When your brother takes your two-week-old deflated, washed out purple balloon away from you is it really necessary to sob for 20 minutes? You didn’t care about the faded, lilac balloon sitting in the corner accumulating dust two minutes ago. Before you throw the red plastic ambulance at him realize that will only make everything 100 times worse. There is no reason to cross your arms and give me the face someone makes after eating a sour lemon. IT’S A BALLOON! You will learn one day that the world is filled with bigger problems than your balloon being taken away. When I try to calm you down, just please listen to me.

On the one hand, I understand you guys are under the age of ten and are still figuring out how this whole respect your elders thing works. You guys are confused on why calling me a big, stupid dummy may not be the kindest thing. I acknowledge you haven’t fully learned how to cope with life when you miss a nap or snack. But on the other hand, I still insist that you are old enough to listen to directions and have respect for others and their feelings.There is no reason to pound your fist so hard on the table the floor shakes. Just take a deep breath.

You kids don’t understand how frustrating it is when you won’t get into your car seats. When you kick your feet against the back of the seat causing dusty, gray footprints to appear on the black leather. Maybe I’m rushing you because there are cars zooming by at 30 miles per hour, but no big deal let’s just sit on the side of the road with the door open.  Please just sit down.

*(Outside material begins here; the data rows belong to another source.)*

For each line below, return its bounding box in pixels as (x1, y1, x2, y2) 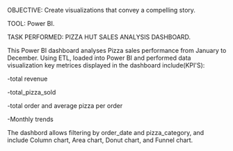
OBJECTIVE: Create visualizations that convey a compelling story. (7, 6, 196, 14)
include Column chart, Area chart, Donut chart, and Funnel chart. (7, 136, 193, 144)
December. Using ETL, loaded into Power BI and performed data (7, 54, 191, 62)
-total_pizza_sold (7, 88, 56, 96)
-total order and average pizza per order (7, 102, 123, 110)
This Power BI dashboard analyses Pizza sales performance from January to (7, 47, 227, 54)
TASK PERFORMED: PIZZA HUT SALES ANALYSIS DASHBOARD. (7, 33, 191, 41)
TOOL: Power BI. (7, 19, 55, 27)
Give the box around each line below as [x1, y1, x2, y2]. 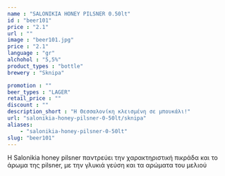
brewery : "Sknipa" [7, 69, 65, 76]
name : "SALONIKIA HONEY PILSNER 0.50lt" [7, 10, 131, 18]
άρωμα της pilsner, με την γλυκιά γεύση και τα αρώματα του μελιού [7, 161, 207, 170]
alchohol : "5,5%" [7, 56, 61, 63]
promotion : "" [7, 82, 52, 89]
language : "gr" [7, 50, 55, 57]
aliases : [7, 121, 33, 128]
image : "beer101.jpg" [7, 37, 74, 44]
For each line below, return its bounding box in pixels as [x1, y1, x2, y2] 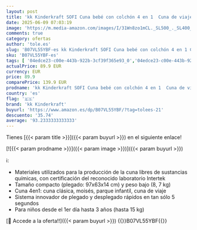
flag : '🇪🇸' [6, 96, 35, 102]
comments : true [6, 31, 43, 36]
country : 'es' [6, 90, 41, 96]
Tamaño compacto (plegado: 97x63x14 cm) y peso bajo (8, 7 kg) [14, 181, 171, 188]
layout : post [6, 8, 38, 15]
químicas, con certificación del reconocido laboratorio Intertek [14, 175, 166, 182]
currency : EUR [6, 69, 41, 75]
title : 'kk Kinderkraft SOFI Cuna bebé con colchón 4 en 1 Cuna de [6, 14, 177, 20]
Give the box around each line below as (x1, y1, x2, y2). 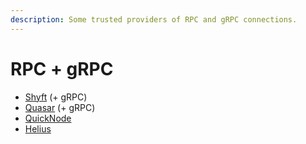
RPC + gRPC (10, 57, 114, 80)
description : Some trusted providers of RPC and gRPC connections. (10, 14, 298, 25)
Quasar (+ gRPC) (24, 101, 96, 113)
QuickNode (24, 112, 72, 124)
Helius (24, 122, 52, 135)
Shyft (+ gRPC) (24, 91, 88, 103)
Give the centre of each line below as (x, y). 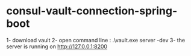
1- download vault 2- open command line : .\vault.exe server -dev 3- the (96, 40)
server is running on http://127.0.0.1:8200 (57, 46)
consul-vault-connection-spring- (92, 11)
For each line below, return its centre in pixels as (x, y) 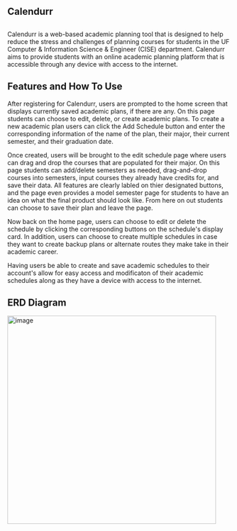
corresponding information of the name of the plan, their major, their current (118, 133)
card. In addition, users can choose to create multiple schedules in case (112, 236)
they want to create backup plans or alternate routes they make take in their (118, 244)
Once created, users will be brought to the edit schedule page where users (117, 155)
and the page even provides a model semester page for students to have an (118, 192)
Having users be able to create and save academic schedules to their (109, 265)
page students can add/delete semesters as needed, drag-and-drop (107, 170)
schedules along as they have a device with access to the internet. (105, 280)
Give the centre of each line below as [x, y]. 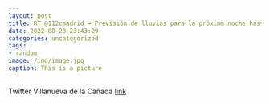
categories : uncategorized [53, 38]
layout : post [30, 16]
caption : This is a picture [55, 68]
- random [23, 53]
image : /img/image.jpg [46, 61]
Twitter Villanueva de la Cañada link [67, 91]
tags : [17, 46]
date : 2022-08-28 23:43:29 [53, 31]
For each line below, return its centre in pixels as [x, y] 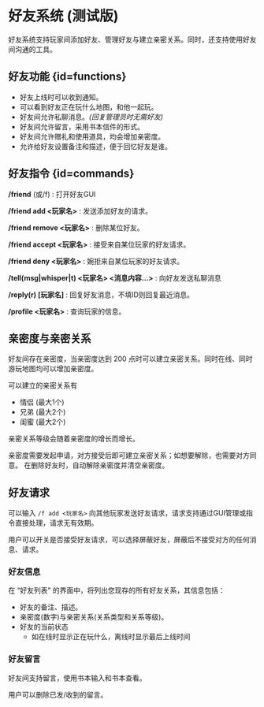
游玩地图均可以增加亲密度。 [53, 369]
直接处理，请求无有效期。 [56, 523]
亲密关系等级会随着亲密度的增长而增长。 [74, 439]
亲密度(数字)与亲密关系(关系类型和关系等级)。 [94, 617]
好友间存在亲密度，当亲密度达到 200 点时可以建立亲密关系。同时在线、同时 [131, 359]
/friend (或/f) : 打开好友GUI [52, 194]
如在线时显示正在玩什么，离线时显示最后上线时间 [111, 637]
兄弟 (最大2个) [43, 412]
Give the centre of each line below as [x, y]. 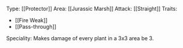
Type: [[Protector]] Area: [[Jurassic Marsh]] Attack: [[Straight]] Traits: [92, 9]
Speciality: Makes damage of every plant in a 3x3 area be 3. [80, 38]
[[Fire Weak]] [31, 20]
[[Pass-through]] [36, 27]
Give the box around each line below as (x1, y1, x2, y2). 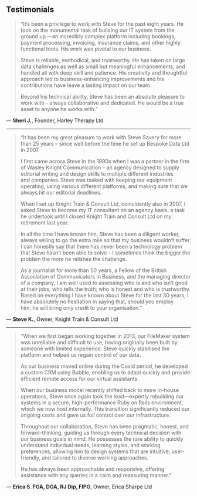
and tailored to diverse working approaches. (42, 454, 149, 461)
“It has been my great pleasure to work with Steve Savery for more (20, 133, 182, 140)
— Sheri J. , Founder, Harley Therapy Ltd (6, 117, 104, 124)
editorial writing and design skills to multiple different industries (20, 170, 174, 177)
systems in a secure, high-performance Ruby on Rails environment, (20, 399, 184, 406)
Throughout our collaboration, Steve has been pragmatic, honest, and (20, 423, 189, 430)
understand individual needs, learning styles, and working (20, 441, 161, 448)
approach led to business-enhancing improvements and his (20, 75, 164, 82)
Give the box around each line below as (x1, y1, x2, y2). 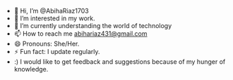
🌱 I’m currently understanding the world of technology (13, 22, 172, 29)
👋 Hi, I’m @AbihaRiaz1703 (13, 7, 90, 15)
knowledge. (13, 65, 49, 73)
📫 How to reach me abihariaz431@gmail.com (13, 29, 148, 38)
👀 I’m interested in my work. (13, 14, 95, 22)
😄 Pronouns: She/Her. (13, 39, 80, 48)
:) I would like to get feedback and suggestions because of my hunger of (13, 58, 226, 66)
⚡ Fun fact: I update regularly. (13, 48, 100, 55)
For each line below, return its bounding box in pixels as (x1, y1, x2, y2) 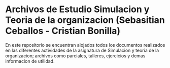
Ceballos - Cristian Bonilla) (5, 25, 121, 37)
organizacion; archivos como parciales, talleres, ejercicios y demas (5, 52, 146, 59)
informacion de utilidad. (5, 58, 55, 64)
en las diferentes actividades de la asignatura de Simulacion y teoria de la (5, 47, 159, 53)
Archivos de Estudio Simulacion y (5, 4, 150, 15)
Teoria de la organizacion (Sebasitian (5, 14, 165, 26)
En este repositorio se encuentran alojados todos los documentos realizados (5, 42, 165, 48)
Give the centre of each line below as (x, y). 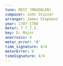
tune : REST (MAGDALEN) (28, 10)
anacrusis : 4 (18, 38)
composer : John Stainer (30, 14)
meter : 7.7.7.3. (22, 28)
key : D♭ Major (20, 33)
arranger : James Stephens (31, 19)
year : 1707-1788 (22, 24)
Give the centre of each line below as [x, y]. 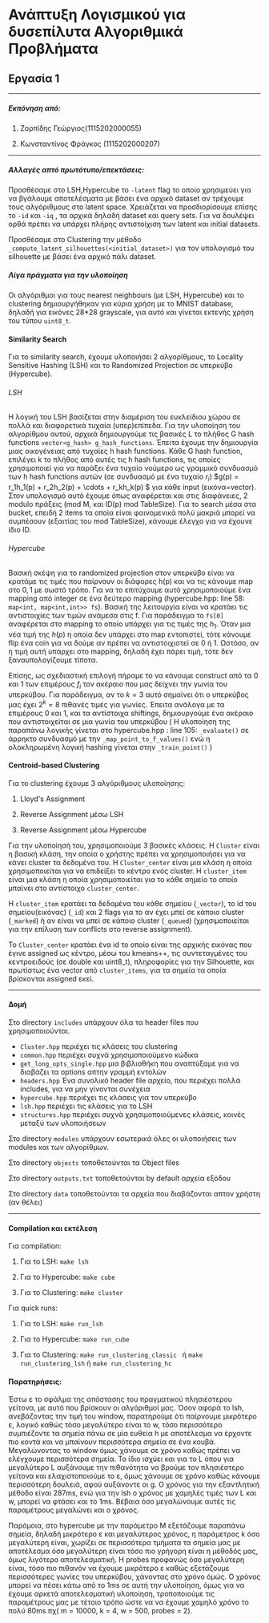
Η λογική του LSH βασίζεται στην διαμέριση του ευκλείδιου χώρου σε [124, 417]
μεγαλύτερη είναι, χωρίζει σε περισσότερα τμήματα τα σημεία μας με [124, 1543]
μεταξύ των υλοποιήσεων [63, 1123]
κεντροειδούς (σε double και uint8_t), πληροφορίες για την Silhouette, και [131, 961]
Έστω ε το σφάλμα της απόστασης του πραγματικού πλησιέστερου [120, 1399]
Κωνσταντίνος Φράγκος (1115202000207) [90, 144]
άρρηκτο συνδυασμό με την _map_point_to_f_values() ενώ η [109, 739]
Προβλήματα [53, 49]

Do you think I enjoy yelling at you and having you telling me I am not in charge? I can’t even wrap my head around why it is so hard for you to listen. When I say it is time to clean up so you can read a book before bedtime, why must you start throwing your toys everywhere?  Please just understand I am doing what is best for you and not being mean. If you followed my instructions there would be no meltdowns, no tantrums and no unfairness.